___ EXERCISE INPUT ___
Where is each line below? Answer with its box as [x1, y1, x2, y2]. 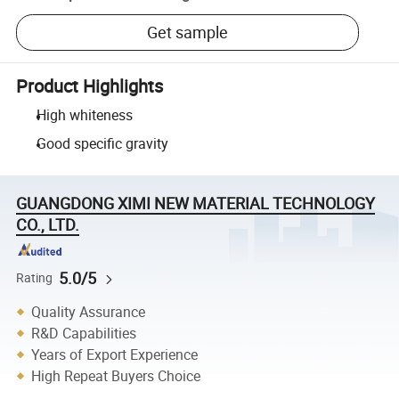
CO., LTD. [16, 213, 80, 235]
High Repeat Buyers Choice [31, 366, 201, 387]
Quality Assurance [31, 302, 146, 322]
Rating [16, 269, 53, 286]
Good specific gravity [36, 133, 168, 153]
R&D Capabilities [31, 323, 137, 344]
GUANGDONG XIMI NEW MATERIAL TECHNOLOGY [16, 191, 376, 214]
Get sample [147, 21, 229, 44]
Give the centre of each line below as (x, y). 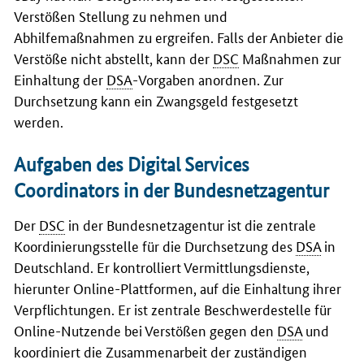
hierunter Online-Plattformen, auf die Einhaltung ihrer (178, 287)
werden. (39, 121)
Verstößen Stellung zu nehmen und (121, 15)
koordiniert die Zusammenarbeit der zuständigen (160, 351)
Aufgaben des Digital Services (132, 164)
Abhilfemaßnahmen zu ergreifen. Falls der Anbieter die (179, 36)
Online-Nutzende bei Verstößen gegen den (145, 329)
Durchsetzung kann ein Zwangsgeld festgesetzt (156, 100)
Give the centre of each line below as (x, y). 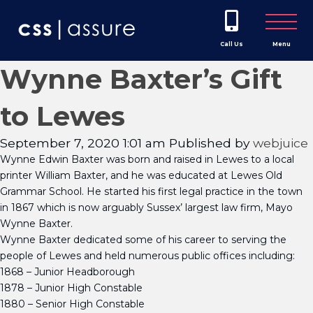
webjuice (281, 143)
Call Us (232, 44)
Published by (211, 143)
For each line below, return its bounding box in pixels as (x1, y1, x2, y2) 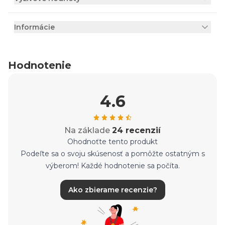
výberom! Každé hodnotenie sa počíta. (45, 161, 180, 170)
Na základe (64, 126, 112, 135)
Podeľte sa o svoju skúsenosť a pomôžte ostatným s (20, 149, 205, 158)
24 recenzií (112, 126, 161, 135)
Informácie (14, 23, 55, 32)
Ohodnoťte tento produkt (67, 137, 158, 146)
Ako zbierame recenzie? (68, 185, 157, 194)
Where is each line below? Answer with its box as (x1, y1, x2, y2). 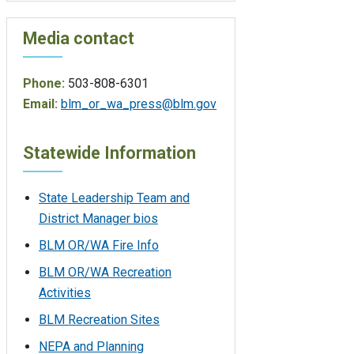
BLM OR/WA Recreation (39, 264, 171, 280)
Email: (23, 96, 58, 111)
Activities (39, 284, 91, 300)
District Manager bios (39, 210, 158, 226)
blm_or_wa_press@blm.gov (61, 96, 217, 111)
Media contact (23, 28, 134, 48)
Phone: (23, 75, 65, 91)
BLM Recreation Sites (39, 311, 160, 327)
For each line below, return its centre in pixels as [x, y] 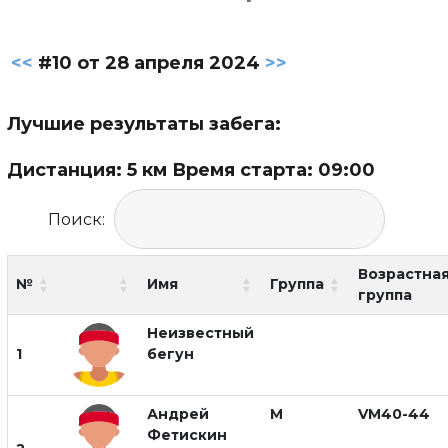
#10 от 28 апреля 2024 [149, 63]
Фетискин [187, 435]
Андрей [178, 414]
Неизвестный [200, 333]
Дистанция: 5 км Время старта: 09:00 [191, 170]
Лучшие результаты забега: [144, 124]
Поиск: [76, 219]
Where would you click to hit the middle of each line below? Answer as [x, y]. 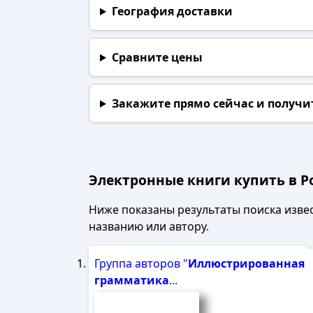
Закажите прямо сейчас [182, 103]
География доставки [172, 11]
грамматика [132, 280]
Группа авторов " [141, 263]
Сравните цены [157, 57]
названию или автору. [149, 226]
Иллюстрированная [246, 263]
___
- [PROBLEM]:
Send back exactly the lines of the listing above starting at the one with "BLM OR/WA Recreation (39, 264, 171, 280)" and ending at the one with "Phone: (23, 75, 65, 91)", inclusive, and no others.

- [ANSWER SPACE]:
BLM OR/WA Recreation (39, 264, 171, 280)
Email: (23, 96, 58, 111)
Activities (39, 284, 91, 300)
District Manager bios (39, 210, 158, 226)
blm_or_wa_press@blm.gov (61, 96, 217, 111)
Media contact (23, 28, 134, 48)
Phone: (23, 75, 65, 91)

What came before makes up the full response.